GIVEN DATA:
----------

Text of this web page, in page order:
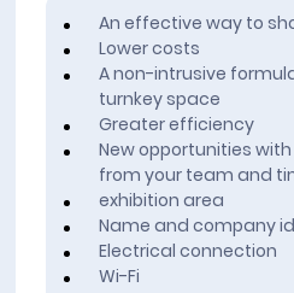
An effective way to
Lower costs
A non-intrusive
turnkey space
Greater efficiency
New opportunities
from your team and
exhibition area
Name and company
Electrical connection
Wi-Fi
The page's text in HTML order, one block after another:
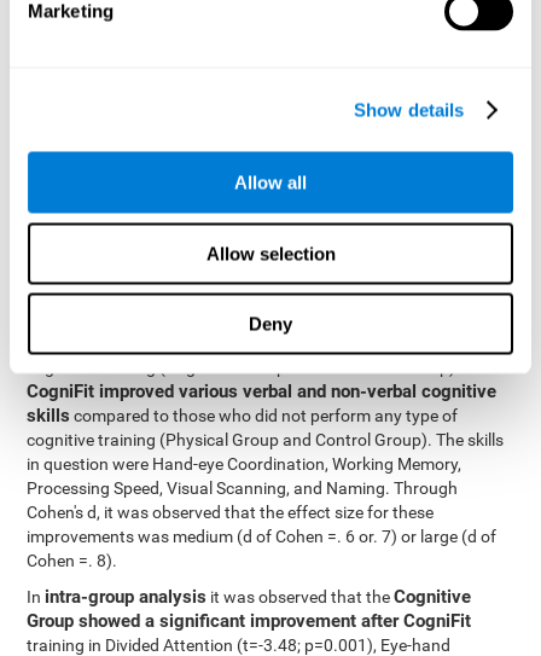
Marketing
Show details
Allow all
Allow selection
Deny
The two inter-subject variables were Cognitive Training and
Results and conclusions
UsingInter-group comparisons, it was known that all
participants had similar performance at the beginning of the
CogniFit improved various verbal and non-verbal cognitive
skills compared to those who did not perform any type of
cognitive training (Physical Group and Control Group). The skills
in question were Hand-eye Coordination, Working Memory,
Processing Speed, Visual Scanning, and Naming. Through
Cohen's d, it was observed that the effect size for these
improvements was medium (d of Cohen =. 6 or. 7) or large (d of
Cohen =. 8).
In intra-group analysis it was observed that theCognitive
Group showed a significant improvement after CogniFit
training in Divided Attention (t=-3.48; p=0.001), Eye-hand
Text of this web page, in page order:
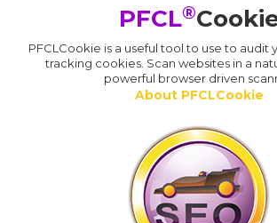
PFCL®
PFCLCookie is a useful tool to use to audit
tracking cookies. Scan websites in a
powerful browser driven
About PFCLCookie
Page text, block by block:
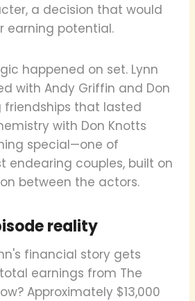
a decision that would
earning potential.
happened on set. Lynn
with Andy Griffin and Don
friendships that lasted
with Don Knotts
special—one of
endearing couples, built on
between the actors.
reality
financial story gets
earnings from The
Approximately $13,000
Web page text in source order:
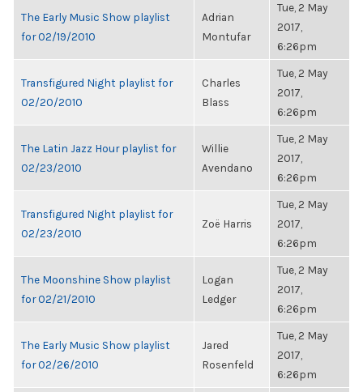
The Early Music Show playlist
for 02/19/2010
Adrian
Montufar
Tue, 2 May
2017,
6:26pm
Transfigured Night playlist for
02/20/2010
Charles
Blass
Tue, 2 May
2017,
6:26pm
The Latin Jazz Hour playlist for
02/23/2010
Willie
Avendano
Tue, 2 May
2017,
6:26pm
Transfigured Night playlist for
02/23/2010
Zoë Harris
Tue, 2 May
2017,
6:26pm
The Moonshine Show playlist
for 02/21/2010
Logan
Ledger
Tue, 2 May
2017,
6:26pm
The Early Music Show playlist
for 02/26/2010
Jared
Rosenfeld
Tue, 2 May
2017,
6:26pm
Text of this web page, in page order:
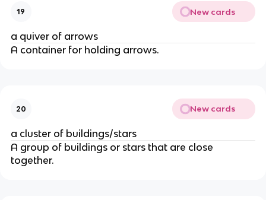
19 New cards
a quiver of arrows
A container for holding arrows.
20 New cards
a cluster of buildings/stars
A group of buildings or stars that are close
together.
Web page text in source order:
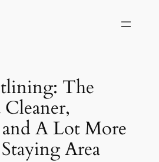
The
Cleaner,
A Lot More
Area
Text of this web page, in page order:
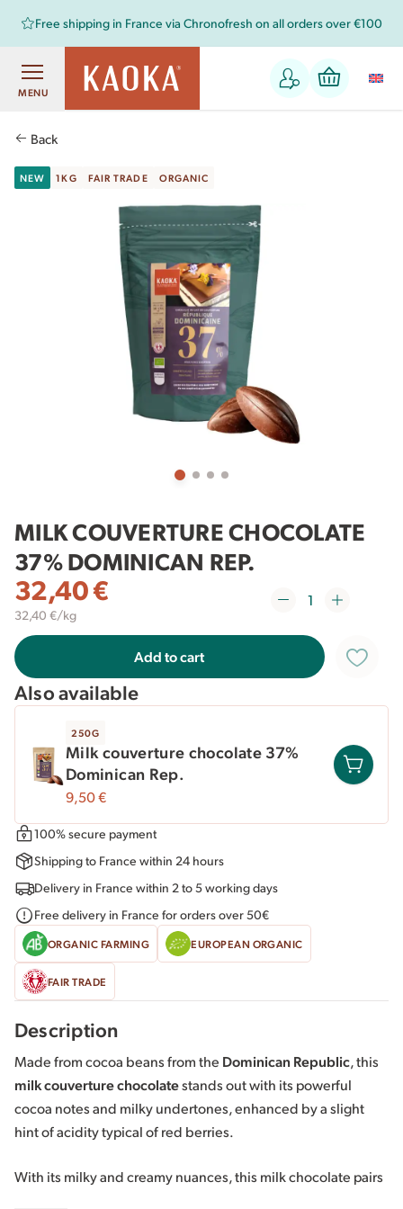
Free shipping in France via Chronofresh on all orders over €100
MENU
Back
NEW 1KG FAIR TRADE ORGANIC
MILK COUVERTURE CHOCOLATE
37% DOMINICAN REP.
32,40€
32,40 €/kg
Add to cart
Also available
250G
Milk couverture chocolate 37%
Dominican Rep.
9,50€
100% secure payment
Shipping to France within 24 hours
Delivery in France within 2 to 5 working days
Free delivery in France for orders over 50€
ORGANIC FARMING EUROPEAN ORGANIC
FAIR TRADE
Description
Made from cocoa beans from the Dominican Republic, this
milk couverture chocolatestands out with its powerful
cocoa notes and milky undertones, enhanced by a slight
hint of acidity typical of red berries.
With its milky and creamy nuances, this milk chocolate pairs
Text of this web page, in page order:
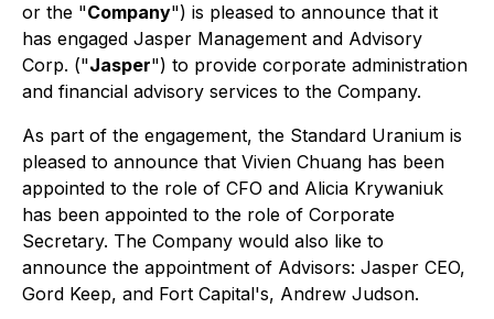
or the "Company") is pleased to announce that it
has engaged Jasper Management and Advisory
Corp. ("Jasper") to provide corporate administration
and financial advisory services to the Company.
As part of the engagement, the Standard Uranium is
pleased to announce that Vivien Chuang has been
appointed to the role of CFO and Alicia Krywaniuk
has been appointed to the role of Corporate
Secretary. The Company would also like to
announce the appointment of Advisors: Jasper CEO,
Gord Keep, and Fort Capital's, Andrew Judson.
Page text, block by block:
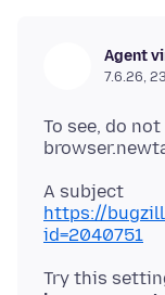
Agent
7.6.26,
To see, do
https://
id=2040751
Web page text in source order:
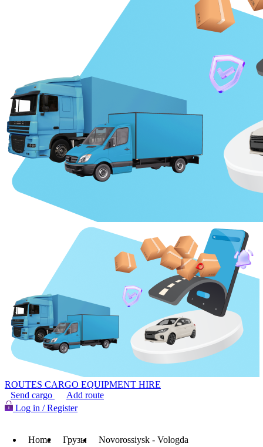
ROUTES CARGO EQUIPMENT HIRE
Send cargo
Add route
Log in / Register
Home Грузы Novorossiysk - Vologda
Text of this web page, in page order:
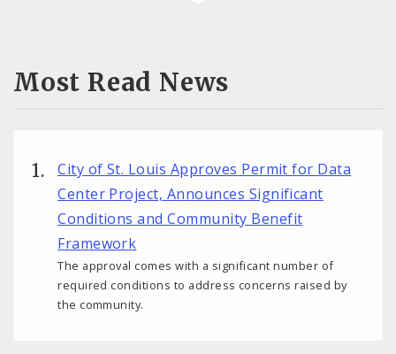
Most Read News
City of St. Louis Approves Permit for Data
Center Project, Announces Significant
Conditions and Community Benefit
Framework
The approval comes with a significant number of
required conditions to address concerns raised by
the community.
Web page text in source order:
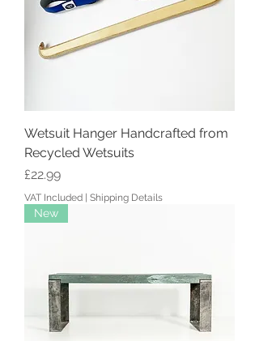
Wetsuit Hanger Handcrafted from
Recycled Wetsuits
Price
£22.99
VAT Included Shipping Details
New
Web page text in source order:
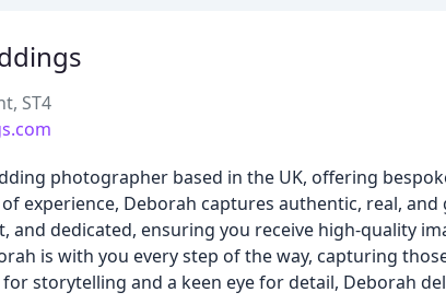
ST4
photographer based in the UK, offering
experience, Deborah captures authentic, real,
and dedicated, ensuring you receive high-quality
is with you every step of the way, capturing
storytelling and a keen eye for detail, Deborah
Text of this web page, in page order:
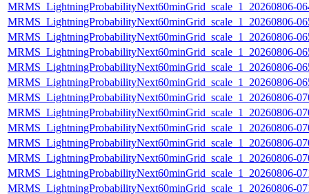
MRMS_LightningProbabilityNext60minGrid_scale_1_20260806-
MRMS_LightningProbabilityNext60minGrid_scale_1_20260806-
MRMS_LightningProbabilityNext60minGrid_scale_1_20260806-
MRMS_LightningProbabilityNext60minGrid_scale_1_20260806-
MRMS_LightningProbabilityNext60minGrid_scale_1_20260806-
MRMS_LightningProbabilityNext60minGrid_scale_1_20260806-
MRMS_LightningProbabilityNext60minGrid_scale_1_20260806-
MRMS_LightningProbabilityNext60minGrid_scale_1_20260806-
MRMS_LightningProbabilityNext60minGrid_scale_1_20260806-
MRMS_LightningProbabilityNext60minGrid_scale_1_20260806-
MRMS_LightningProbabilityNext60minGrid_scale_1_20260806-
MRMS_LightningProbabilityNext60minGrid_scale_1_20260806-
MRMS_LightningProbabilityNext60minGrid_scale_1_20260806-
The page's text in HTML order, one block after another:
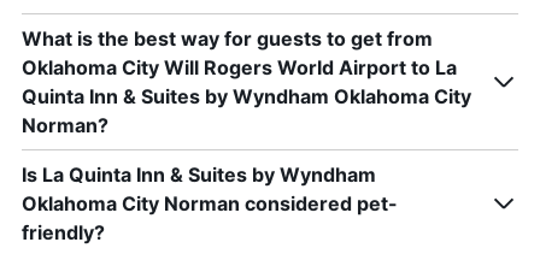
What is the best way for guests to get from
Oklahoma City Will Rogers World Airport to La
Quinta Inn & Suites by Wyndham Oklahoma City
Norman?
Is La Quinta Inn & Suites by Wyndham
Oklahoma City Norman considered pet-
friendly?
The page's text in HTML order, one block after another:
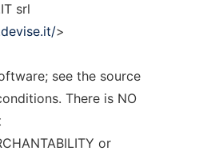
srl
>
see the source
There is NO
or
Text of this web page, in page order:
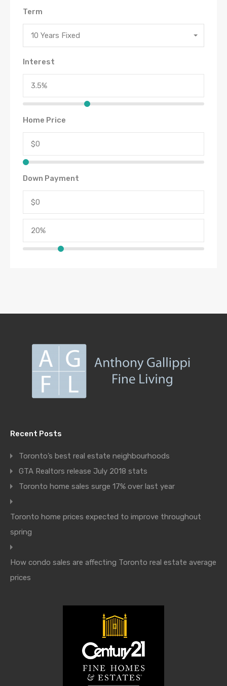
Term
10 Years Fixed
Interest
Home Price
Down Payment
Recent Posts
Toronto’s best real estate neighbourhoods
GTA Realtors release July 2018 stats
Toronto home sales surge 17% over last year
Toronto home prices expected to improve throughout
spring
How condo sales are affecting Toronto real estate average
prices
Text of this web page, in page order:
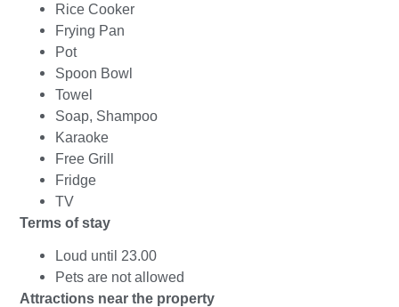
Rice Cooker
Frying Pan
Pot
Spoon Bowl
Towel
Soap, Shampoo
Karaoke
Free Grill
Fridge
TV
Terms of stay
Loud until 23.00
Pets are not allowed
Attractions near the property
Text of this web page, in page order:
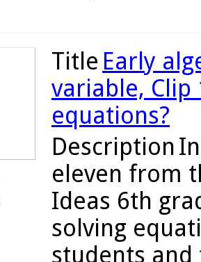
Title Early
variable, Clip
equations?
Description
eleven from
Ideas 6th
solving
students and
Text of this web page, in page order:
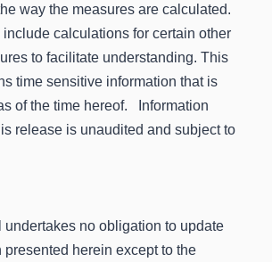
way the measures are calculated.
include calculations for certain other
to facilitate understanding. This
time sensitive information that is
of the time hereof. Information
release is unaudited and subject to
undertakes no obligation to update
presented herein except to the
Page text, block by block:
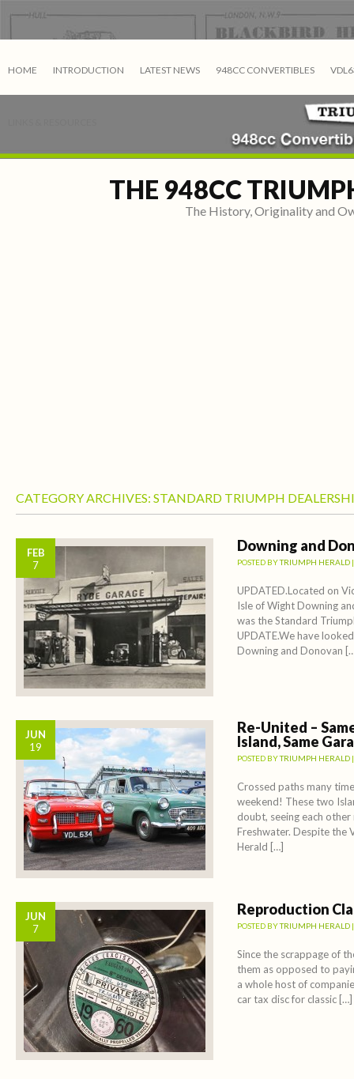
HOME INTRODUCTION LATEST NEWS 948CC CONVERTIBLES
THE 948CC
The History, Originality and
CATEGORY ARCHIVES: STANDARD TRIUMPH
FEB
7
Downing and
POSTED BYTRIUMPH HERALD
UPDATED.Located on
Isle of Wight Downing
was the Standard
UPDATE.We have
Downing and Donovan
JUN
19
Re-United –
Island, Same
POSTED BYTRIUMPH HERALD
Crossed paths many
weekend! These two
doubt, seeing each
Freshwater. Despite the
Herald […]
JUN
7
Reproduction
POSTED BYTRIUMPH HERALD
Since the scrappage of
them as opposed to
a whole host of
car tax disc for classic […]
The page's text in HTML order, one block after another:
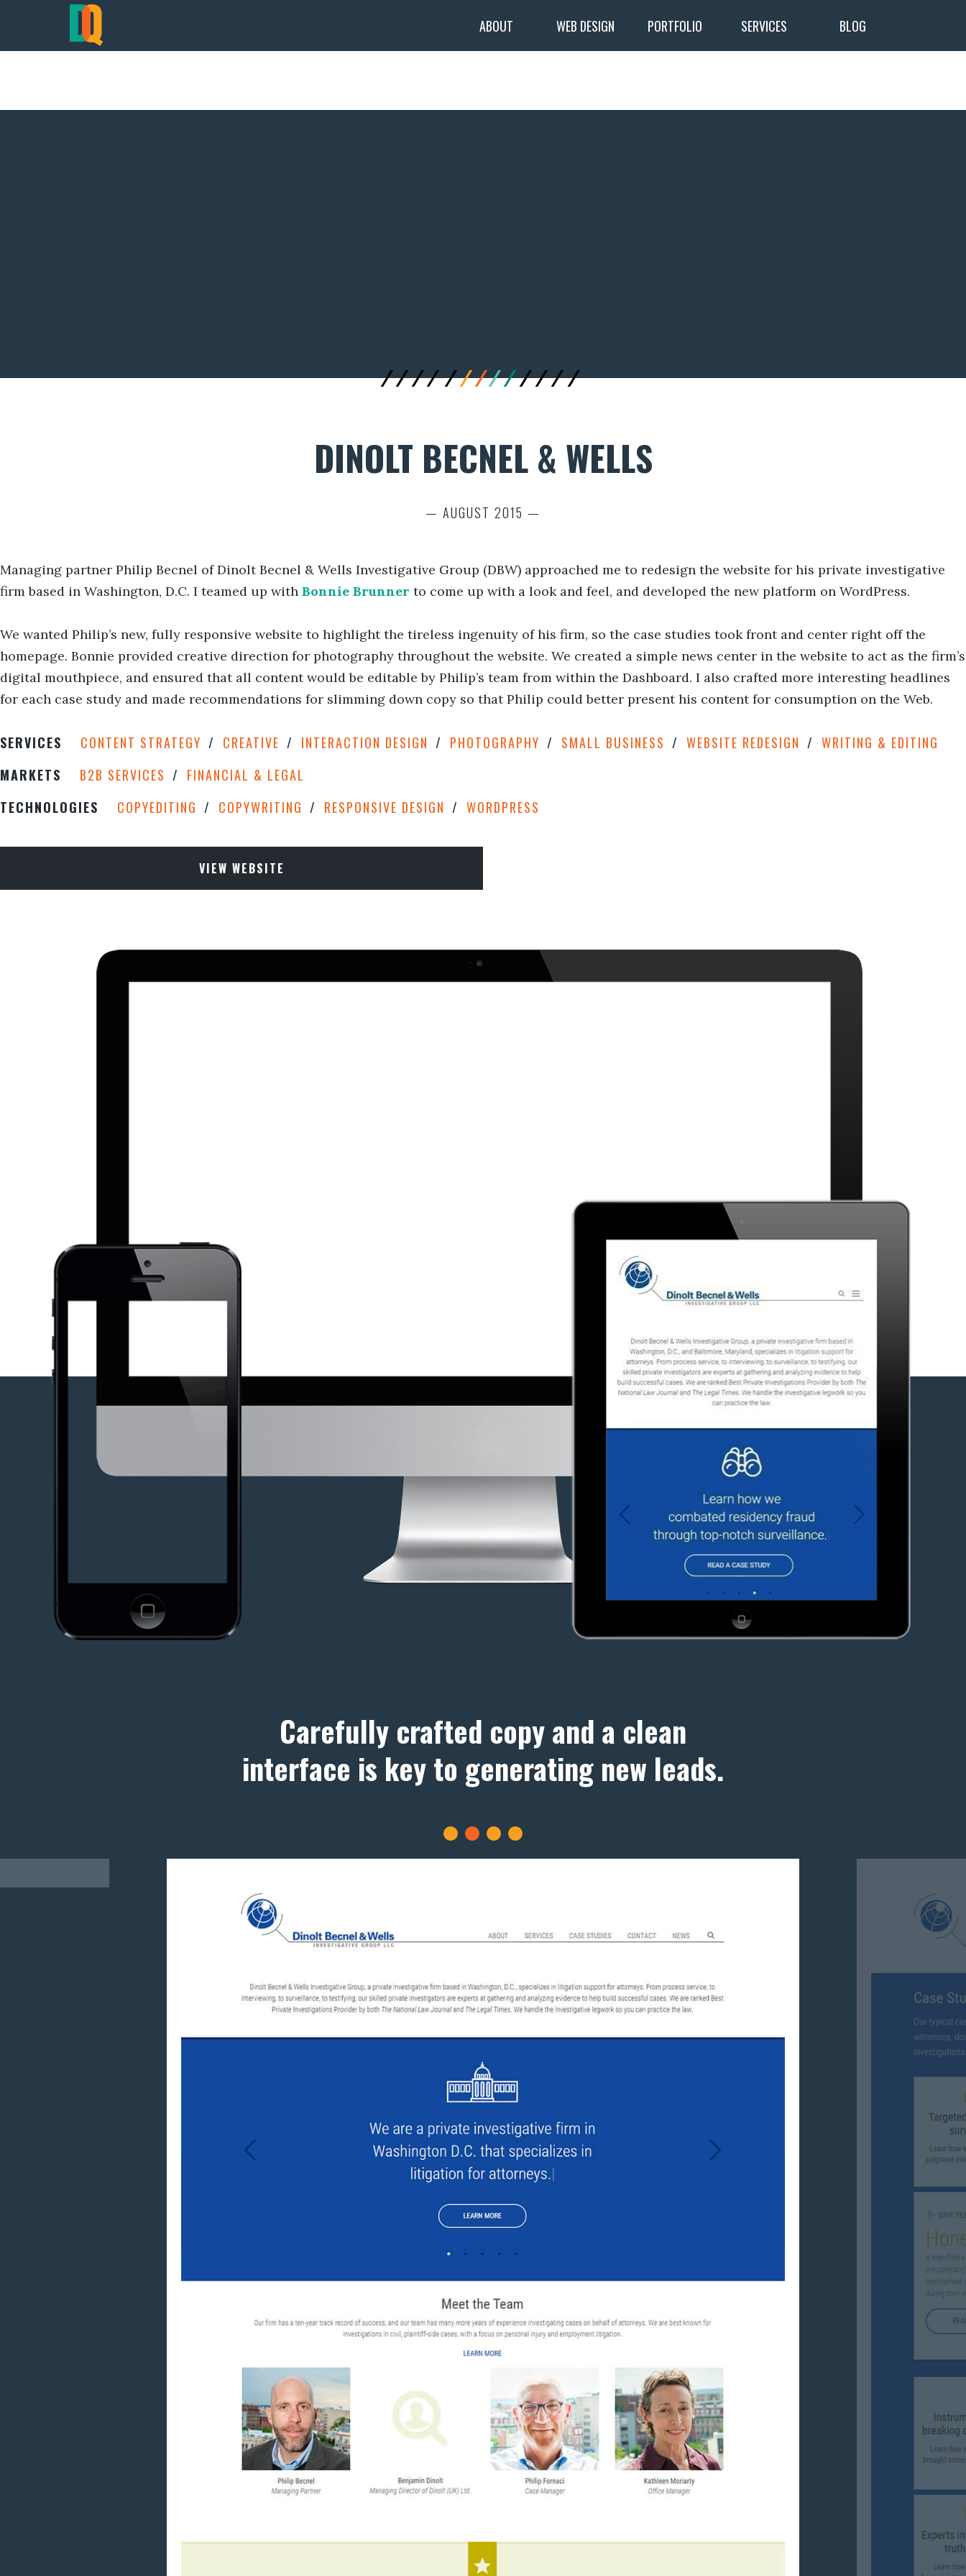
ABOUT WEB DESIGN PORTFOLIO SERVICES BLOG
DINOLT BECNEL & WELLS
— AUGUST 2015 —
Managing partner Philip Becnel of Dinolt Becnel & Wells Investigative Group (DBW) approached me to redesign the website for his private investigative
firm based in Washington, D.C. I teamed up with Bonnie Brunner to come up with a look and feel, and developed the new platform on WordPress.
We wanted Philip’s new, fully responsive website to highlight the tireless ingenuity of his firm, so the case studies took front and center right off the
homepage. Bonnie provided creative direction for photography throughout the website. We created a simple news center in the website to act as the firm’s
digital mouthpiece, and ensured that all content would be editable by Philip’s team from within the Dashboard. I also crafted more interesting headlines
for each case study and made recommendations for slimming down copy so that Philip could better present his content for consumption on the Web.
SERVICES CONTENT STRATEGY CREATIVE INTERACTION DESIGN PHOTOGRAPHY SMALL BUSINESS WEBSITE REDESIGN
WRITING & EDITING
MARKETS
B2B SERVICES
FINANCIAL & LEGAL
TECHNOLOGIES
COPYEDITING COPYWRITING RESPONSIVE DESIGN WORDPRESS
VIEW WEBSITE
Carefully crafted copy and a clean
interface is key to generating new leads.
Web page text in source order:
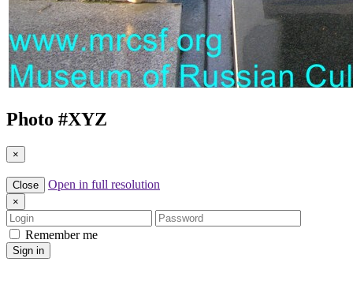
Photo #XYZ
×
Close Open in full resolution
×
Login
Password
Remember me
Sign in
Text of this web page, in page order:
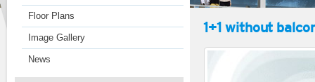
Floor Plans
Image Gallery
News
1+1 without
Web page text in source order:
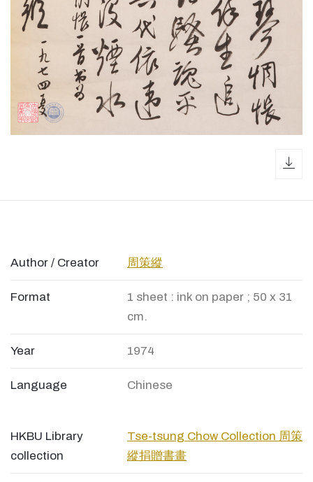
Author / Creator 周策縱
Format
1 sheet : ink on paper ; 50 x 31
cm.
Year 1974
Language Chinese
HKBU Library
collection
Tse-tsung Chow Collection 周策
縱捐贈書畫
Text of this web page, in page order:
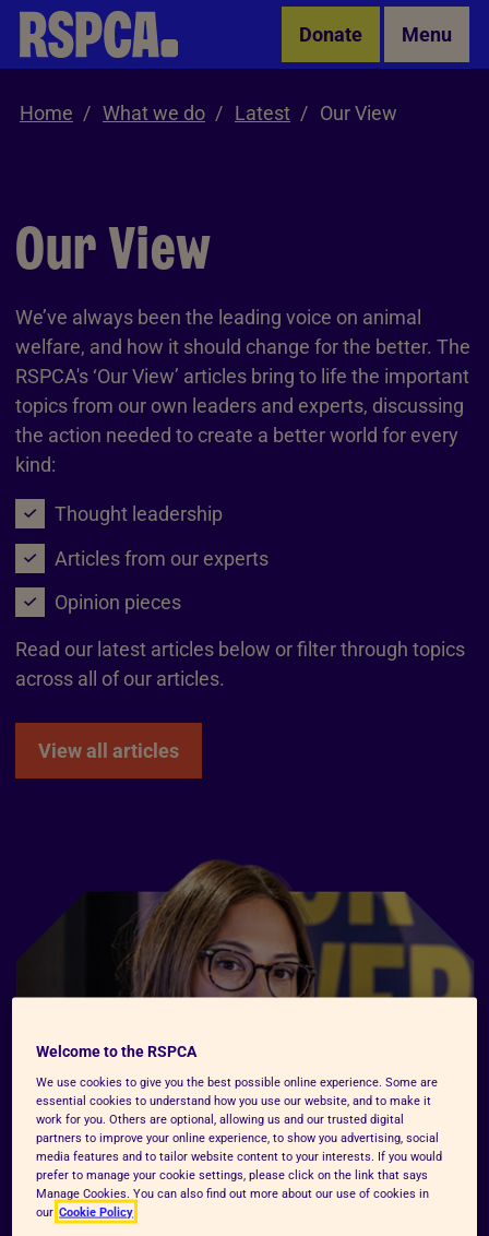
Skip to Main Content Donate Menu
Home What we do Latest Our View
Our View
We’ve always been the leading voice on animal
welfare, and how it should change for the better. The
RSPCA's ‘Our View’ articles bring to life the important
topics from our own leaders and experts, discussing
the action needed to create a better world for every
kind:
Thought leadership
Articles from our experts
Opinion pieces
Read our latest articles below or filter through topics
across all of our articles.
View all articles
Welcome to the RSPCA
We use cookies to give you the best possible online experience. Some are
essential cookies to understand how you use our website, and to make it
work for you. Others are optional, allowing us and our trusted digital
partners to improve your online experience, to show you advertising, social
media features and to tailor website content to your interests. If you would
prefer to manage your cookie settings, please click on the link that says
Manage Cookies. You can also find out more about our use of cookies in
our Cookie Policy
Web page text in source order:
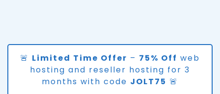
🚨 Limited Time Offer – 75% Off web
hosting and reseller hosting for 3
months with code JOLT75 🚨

----------

The lines to copy exactly start with the line above that has "Pets are not allowed" and go on through the line that has "The History, Originality and"; please include both, add nothing else, and omit the pictures.

Pets are not allowed
Attractions near the property
Text of this web page, in page order:
Title Early
variable, Clip
equations?
Description
eleven from
Ideas 6th
solving
students and
Text of this web page, in page order:
way the measures are calculated.
include calculations for certain other
to facilitate understanding. This
time sensitive information that is
of the time hereof. Information
release is unaudited and subject to
undertakes no obligation to update
presented herein except to the
Page text, block by block:
HOME INTRODUCTION LATEST NEWS 948CC CONVERTIBLES
THE 948CC
The History, Originality and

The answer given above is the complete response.